EXERCISE DESCRIPTION >>
Return each line in the records below that includes "gratuite".

##############################

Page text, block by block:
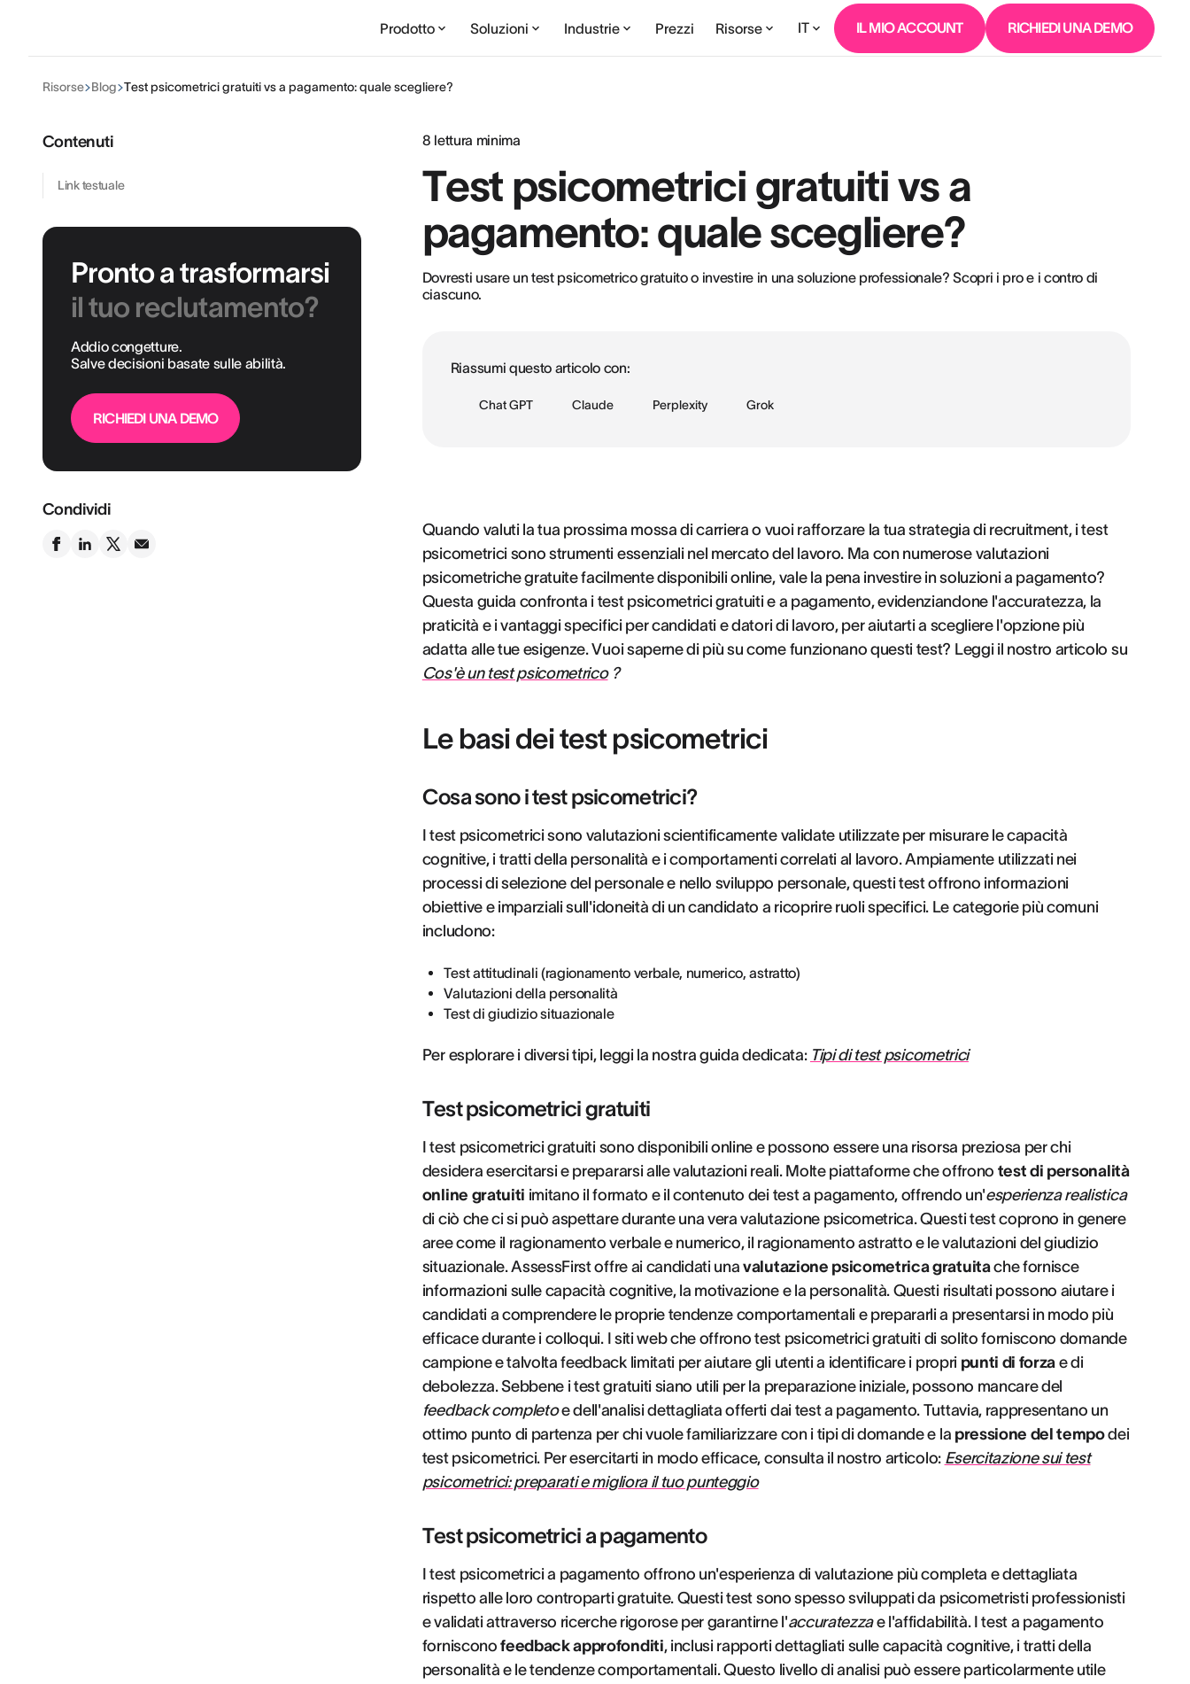
Prodotto Soluzioni Industrie Prezzi Risorse IT IL MIO ACCOUNT RICHIEDI UNA DEMO
Risorse Blog Test psicometrici gratuiti vs a pagamento: quale scegliere?
Contenuti
Link testuale
Pronto a trasformarsi
il tuo reclutamento?
Addio congetture.
Salve decisioni basate sulle abilità.
RICHIEDI UNA DEMO
Condividi
8 lettura minima
Test psicometrici gratuiti vs a
pagamento: quale scegliere?
Dovresti usare un test psicometrico gratuito o investire in una soluzione professionale? Scopri i pro e i contro di
ciascuno.
Riassumi questo articolo con:
Chat GPT Claude Perplexity Grok
Quando valuti la tua prossima mossa di carriera o vuoi rafforzare la tua strategia di recruitment, i test
psicometrici sono strumenti essenziali nel mercato del lavoro. Ma con numerose valutazioni
psicometriche gratuite facilmente disponibili online, vale la pena investire in soluzioni a pagamento?
Questa guida confronta i test psicometrici gratuiti e a pagamento, evidenziandone l'accuratezza, la
praticità e i vantaggi specifici per candidati e datori di lavoro, per aiutarti a scegliere l'opzione più
adatta alle tue esigenze. Vuoi saperne di più su come funzionano questi test? Leggi il nostro articolo su
Cos'è un test psicometrico?
Le basi dei test psicometrici
Cosa sono i test psicometrici?
I test psicometrici sono valutazioni scientificamente validate utilizzate per misurare le capacità
cognitive, i tratti della personalità e i comportamenti correlati al lavoro. Ampiamente utilizzati nei
processi di selezione del personale e nello sviluppo personale, questi test offrono informazioni
obiettive e imparziali sull'idoneità di un candidato a ricoprire ruoli specifici. Le categorie più comuni
includono:
Test attitudinali (ragionamento verbale, numerico, astratto)
Valutazioni della personalità
Test di giudizio situazionale
Per esplorare i diversi tipi, leggi la nostra guida dedicata: Tipi di test psicometrici
Test psicometrici gratuiti
I test psicometrici gratuiti sono disponibili online e possono essere una risorsa preziosa per chi
desidera esercitarsi e prepararsi alle valutazioni reali. Molte piattaforme che offrono test di personalità
online gratuiti imitano il formato e il contenuto dei test a pagamento, offrendo un'esperienza realistica
di ciò che ci si può aspettare durante una vera valutazione psicometrica. Questi test coprono in genere
aree come il ragionamento verbale e numerico, il ragionamento astratto e le valutazioni del giudizio
situazionale. AssessFirst offre ai candidati unavalutazione psicometrica gratuitache fornisce
informazioni sulle capacità cognitive, la motivazione e la personalità. Questi risultati possono aiutare i
candidati a comprendere le proprie tendenze comportamentali e prepararli a presentarsi in modo più
efficace durante i colloqui. I siti web che offrono test psicometrici gratuiti di solito forniscono domande
campione e talvolta feedback limitati per aiutare gli utenti a identificare i propri punti di forza e di
debolezza. Sebbene i test gratuiti siano utili per la preparazione iniziale, possono mancare del
feedback completoe dell'analisi dettagliata offerti dai test a pagamento. Tuttavia, rappresentano un
ottimo punto di partenza per chi vuole familiarizzare con i tipi di domande e la pressione del tempodei
test psicometrici. Per esercitarti in modo efficace, consulta il nostro articolo: Esercitazione sui test
psicometrici: preparati e migliora il tuo punteggio
Test psicometrici a pagamento
I test psicometrici a pagamento offrono un'esperienza di valutazione più completa e dettagliata
rispetto alle loro controparti gratuite. Questi test sono spesso sviluppati da psicometristi professionisti
e validati attraverso ricerche rigorose per garantirne l'accuratezzae l'affidabilità. I test a pagamento
fornisconofeedback approfonditi, inclusi rapporti dettagliati sulle capacità cognitive, i tratti della
personalità e le tendenze comportamentali. Questo livello di analisi può essere particolarmente utile
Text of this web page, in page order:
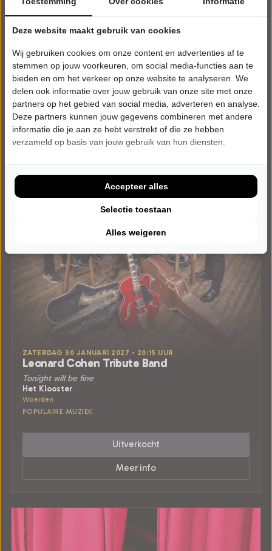
Meer info
ZATERDAG 30 JANUARI 2027 • 20:15 UUR
Leonard Cohen Tribute Band
Tonight will be fine
Het Klooster
Woerden
POPULAIRE MUZIEK
Uitverkocht
Meer info
Deze website maakt gebruik van cookies
Wij gebruiken cookies om onze content en advertenties af te
stemmen op jouw voorkeuren, om social media-functies aan te
bieden en om het verkeer op onze website te analyseren. We
delen ook informatie over jouw gebruik van onze site met onze
partners op het gebied van social media, adverteren en analyse.
Deze partners kunnen jouw gegevens combineren met andere
informatie die je aan ze hebt verstrekt of die ze hebben
verzameld op basis van jouw gebruik van hun diensten.
Alles weigeren
Selectie toestaan
Accepteer alles
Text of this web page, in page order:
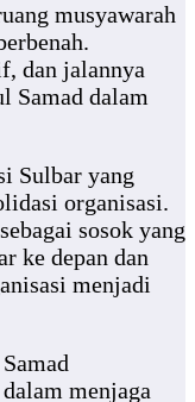
musyawarah
dan jalannya
Samad dalam
Sulbar yang
organisasi.
sosok yang
ke depan dan
menjadi
menjaga
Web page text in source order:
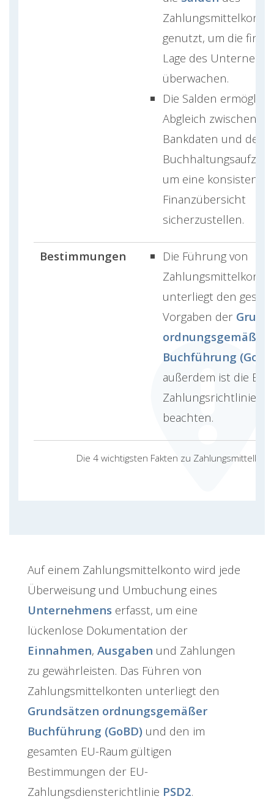
Die 4 wichtigsten Fakten zu
genutzt, um die
Lage des
überwachen.
Die Salden
Abgleich zwischen
Bankdaten und den
um eine konsistente
Finanzübersicht
sicherzustellen.
Bestimmungen
Die Führung von
unterliegt den
Vorgaben der
ordnungsgemäßer
Buchführung
außerdem ist die EU-
Zahlungsrichtlinie
beachten.
Auf einem Zahlungsmittelkonto wird jede
Überweisung und Umbuchung eines
Unternehmens erfasst, um eine
lückenlose Dokumentation der
Einnahmen, Ausgaben und Zahlungen
zu gewährleisten. Das Führen von
Zahlungsmittelkonten unterliegt den
Grundsätzen ordnungsgemäßer
Buchführung (GoBD) und den im
gesamten EU-Raum gültigen
Bestimmungen der EU-
Zahlungsdiensterichtlinie PSD2.
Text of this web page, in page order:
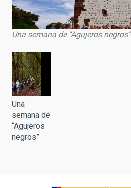
Una semana de “Agujeros negros”
Una
semana de
“Agujeros
negros”
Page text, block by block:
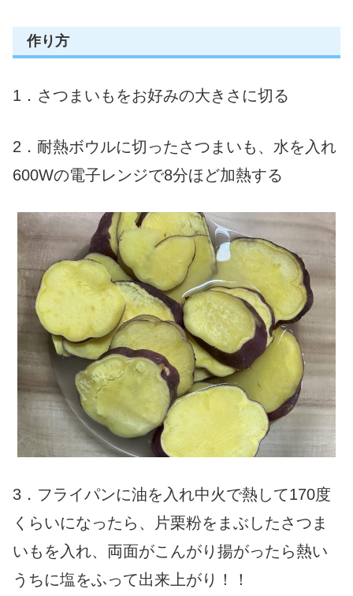
作り方
1．さつまいもをお好みの大きさに切る
2．耐熱ボウルに切ったさつまいも、水を入れ
600Wの電子レンジで8分ほど加熱する
3．フライパンに油を入れ中火で熱して170度
くらいになったら、片栗粉をまぶしたさつま
いもを入れ、両面がこんがり揚がったら熱い
うちに塩をふって出来上がり！！
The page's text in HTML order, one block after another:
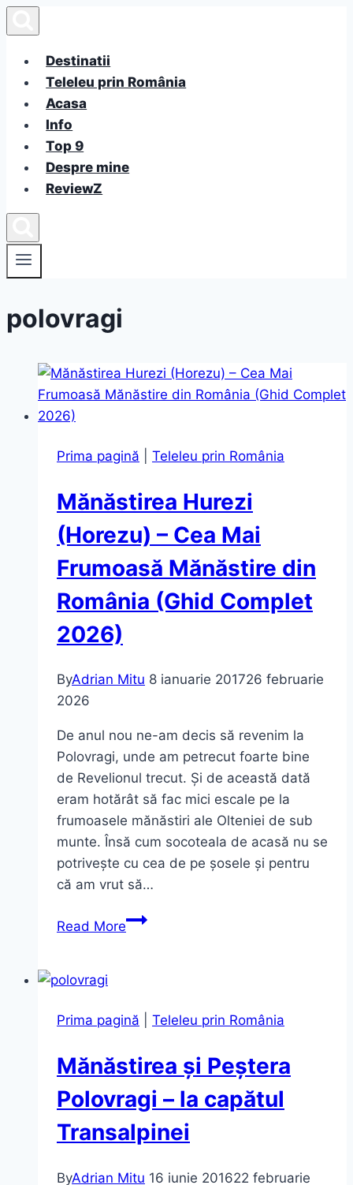
to
contentDestinatii
Teleleu prin România
Acasa
Info
Top 9
Despre mine
ReviewZ
polovragi
Prima pagină Teleleu prin România
Mănăstirea Hurezi
(Horezu) – Cea Mai
Frumoasă Mănăstire din
România (Ghid Complet
2026)
ByAdrian Mitu 8 ianuarie 201726 februarie
2026
De anul nou ne-am decis să revenim la
Polovragi, unde am petrecut foarte bine
de Revelionul trecut. Și de această dată
eram hotărât să fac mici escale pe la
frumoasele mănăstiri ale Olteniei de sub
munte. Însă cum socoteala de acasă nu se
potrivește cu cea de pe șosele și pentru
că am vrut să…
Read MoreMănăstirea
Mai
Mănăstire
România
(Ghid
2026)
Prima pagină Teleleu prin România
Mănăstirea și Peștera
Polovragi – la capătul
Transalpinei
ByAdrian Mitu 16 iunie 201622 februarie
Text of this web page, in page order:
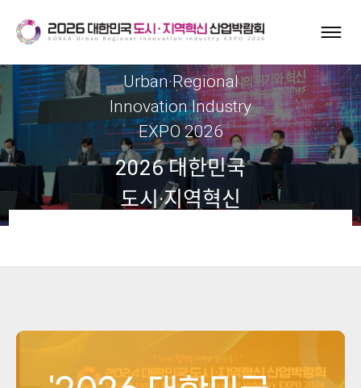
Urban·Regional
Innovation Industry
EXPO 2026
2026 대한민국
도시·지역혁신
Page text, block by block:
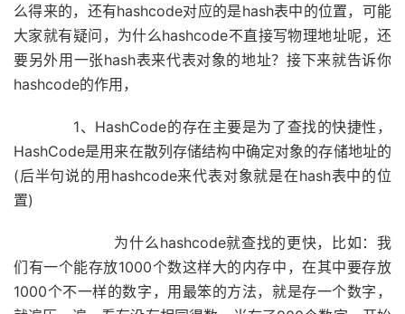
么得来的，还有hashcode对应的是hash表中的位置，可能
大家就有疑问，为什么hashcode不直接写物理地址呢，还
要另外用一张hash表来代表对象的地址？接下来就告诉你
hashcode的作用，
1、HashCode的存在主要是为了查找的快捷性，
HashCode是用来在散列存储结构中确定对象的存储地址的
(后半句说的用hashcode来代表对象就是在hash表中的位
置)
为什么hashcode就查找的更快，比如：我
们有一个能存放1000个数这样大的内存中，在其中要存放
1000个不一样的数字，用最笨的方法，就是存一个数字，
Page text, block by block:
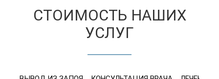
СТОИМОСТЬ НАШИХ
УСЛУГ
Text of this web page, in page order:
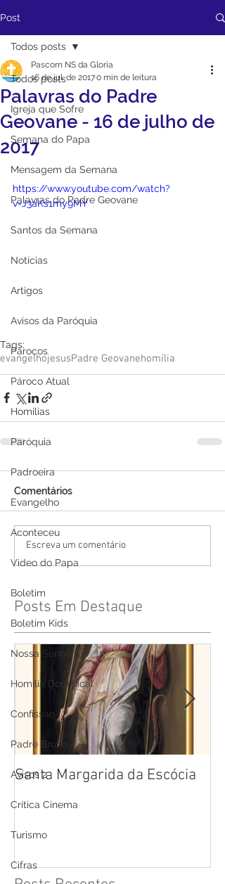
Post
Todos posts
Igreja que Sofre
Semana do Papa
Mensagem da Semana
Palavras do Padre Geovane
Santos da Semana
Notícias
Artigos
Avisos da Paróquia
Párocos
Pároco Atual
Homilias
Paróquia
Padroeira
Evangelho
Aconteceu
Video do Papa
Boletim
Boletim Kids
Nossa Senhora
Homilia Dominical
Confissão
Padre Bruno
Avisos 2
Crítica Cinema
Turismo
Cifras
Todos posts
Palavras do Padre
Geovane - 16 de julho de
2017
Pascom NS da Gloria
16 de jul. de 20170 min de leitura
https://www.youtube.com/watch?
v=J3aKs1my9MY
Tags:
evangelhojesusPadre Geovanehomília
Comentários
Escreva um comentário
Posts Em Destaque
Santa Margarida da Escócia

##############################

RESULT BELOW >>
psicometriche gratuite facilmente disponibili online, vale la pena investire in soluzioni a pagamento?
rispetto alle loro controparti gratuite. Questi test sono spesso sviluppati da psicometristi professionisti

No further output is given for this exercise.